After seeing how Valor handled the whole “civilian problems” aspect of the recruits, I can see why it was dropped from the video games. I'm not going to harp on the acting in the film, because I found it conceptually interesting. In a way, Act of Valor is kind of the opposite of every other action movie out there: Instead of actors pretending to be soldiers, it's soldiers pretending to be actors. However, the civilian portion of the film are incredibly dull and do very little to develop the characters, and ultimately amount to little more than “This guy has a pretty sweet home-life, wouldn't it be totally sad and shit if he DIED?!” Chekhov's Expectant Father, I suppose.

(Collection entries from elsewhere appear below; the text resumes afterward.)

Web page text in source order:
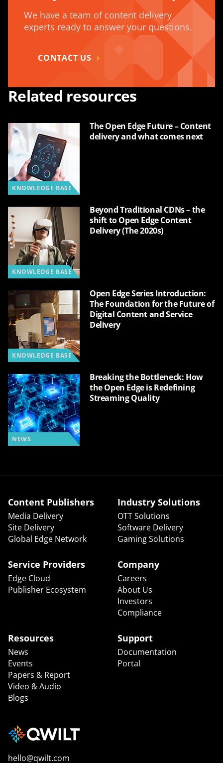
We have a team of content delivery
experts ready to answer your questions.
CONTACT US
Related resources
KNOWLEDGE BASE
The Open Edge Future – Content
delivery and what comes next
KNOWLEDGE BASE
Beyond Traditional CDNs – the
shift to Open Edge Content
Delivery (The 2020s)
KNOWLEDGE BASE
Open Edge Series Introduction:
The Foundation for the Future of
Digital Content and Service
Delivery
NEWS
Breaking the Bottleneck: How
the Open Edge is Redefining
Streaming Quality
Content Publishers
Media Delivery
Site Delivery
Global Edge Network
Industry Solutions
OTT Solutions
Software Delivery
Gaming Solutions
Service Providers
Edge Cloud
Publisher Ecosystem
Company
Careers
About Us
Investors
Compliance
Resources
News
Events
Papers & Report
Video & Audio
Blogs
Support
Documentation
Portal
hello@qwilt.com
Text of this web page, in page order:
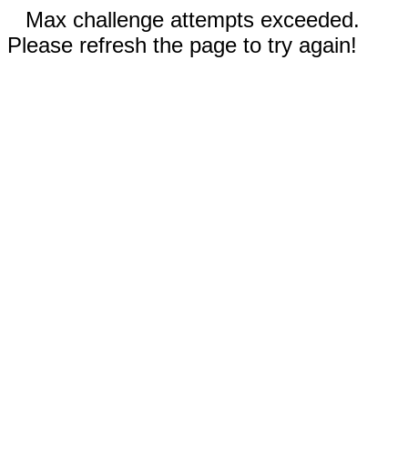
Max challenge attempts exceeded.
Please refresh the page to try again!
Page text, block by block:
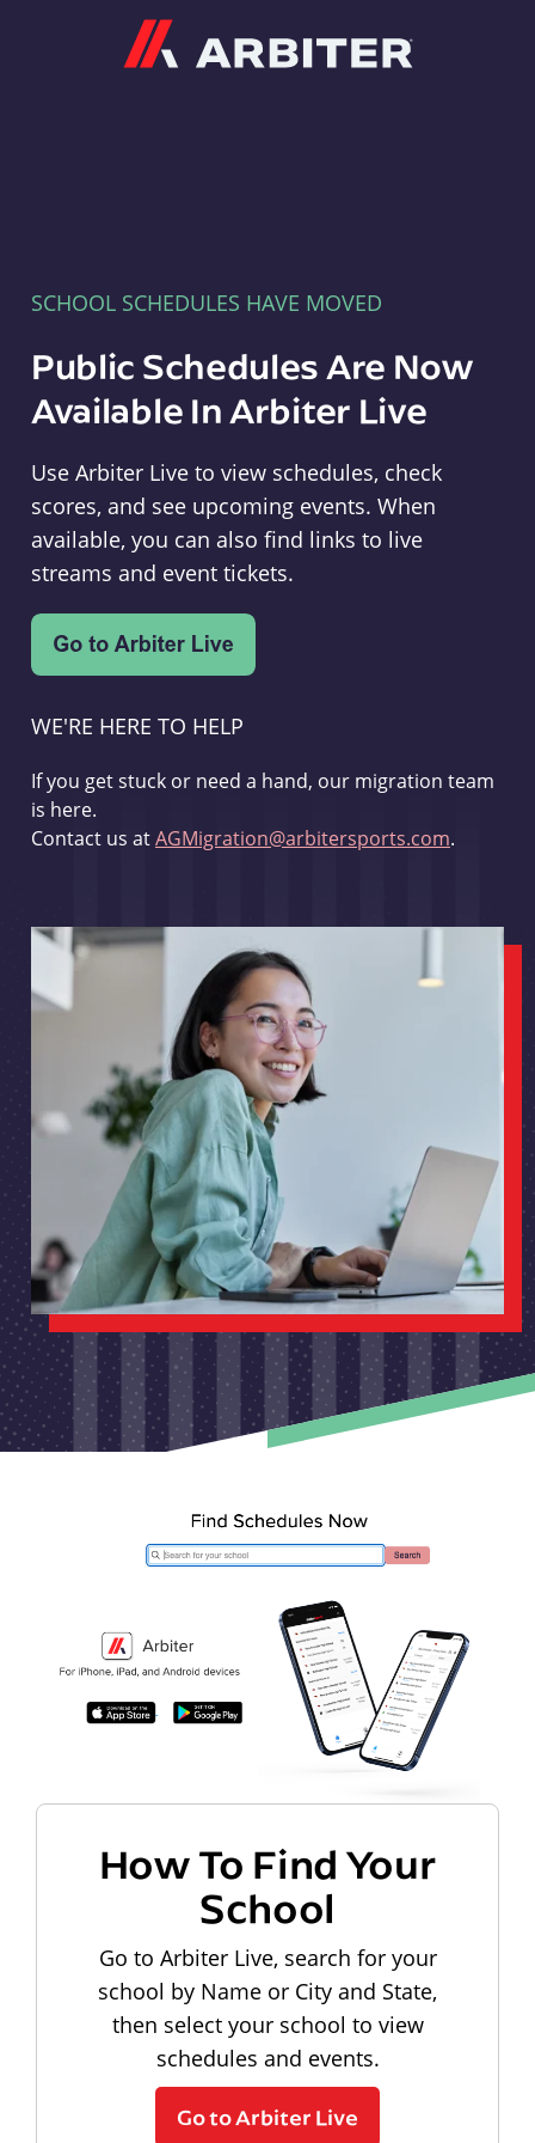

Baby Daddy Recruit does his best Jason Statham impression.

Actually, the duality of the acting in Valor, between the ham-fisted “civilian” scenes and the completely natural “military” scenes, really illustrates what directors Mike McCoy and Scott Waugh were trying for: A realistic depiction of the SEALs and how they operate. But then they must have realized that 90 minutes of soldiers shooting terrorists wouldn't make for as good a movie as it would a video game, and decided to pad it out by exploding the SEAL's personal lives.

Unfortunately, while the tactics and gun play fit their goals, the civilian parts suffer. The civilian dialog seems clunky and unnatural because, well, it is unnatural for the recruits. It isn't their story, their life, their problems. They don't “know” the problems of these characters they are trying to portray. It's painfully manufactured, and that's reflected by the poor acting of the recruits, in particular Protagonist Recruit's dull as dirt monologues.

Allow me to whip-up an analogy: Imagine if my fellow Can't Stop the Movies writers were hired to act in a film about, of all things, film reviewers. However, instead of playing ourselves, we were playing fictional characters who also happen to be film reviewers, but with problems and life experiences different from our own. Now none of us are actors, but the film makers don't care. No, what they want is an incredibly realistic depiction of film critics criticizing films. That, we can do, but the manufatured drama, the “lives” of the characters we're portraying, is alien to us and so we stumble, as best we can, through the scenes until we get to something we actually know how to do.

Act of Valor works in the same way.

There something in the scene about the "truth" and not being able to "handle" it. Or something about terrorism, I forget.

What really struck me about this film was how casually I accepted the on-screen violence. A lifetime of horror films, video games and Internet shock-videos have done a pretty decent job of desensitizing me to fictional depictions of violence. After all, it's only a movie; I know that when the credits role all the dead henchmen and terrorists and SEALS will get up, wipe off the fake blood and go home. And besides, haven't I seen and, by extension, committed equally heinous acts upon digital bad-guys in video games which may or may not bare a striking resemblance to this film?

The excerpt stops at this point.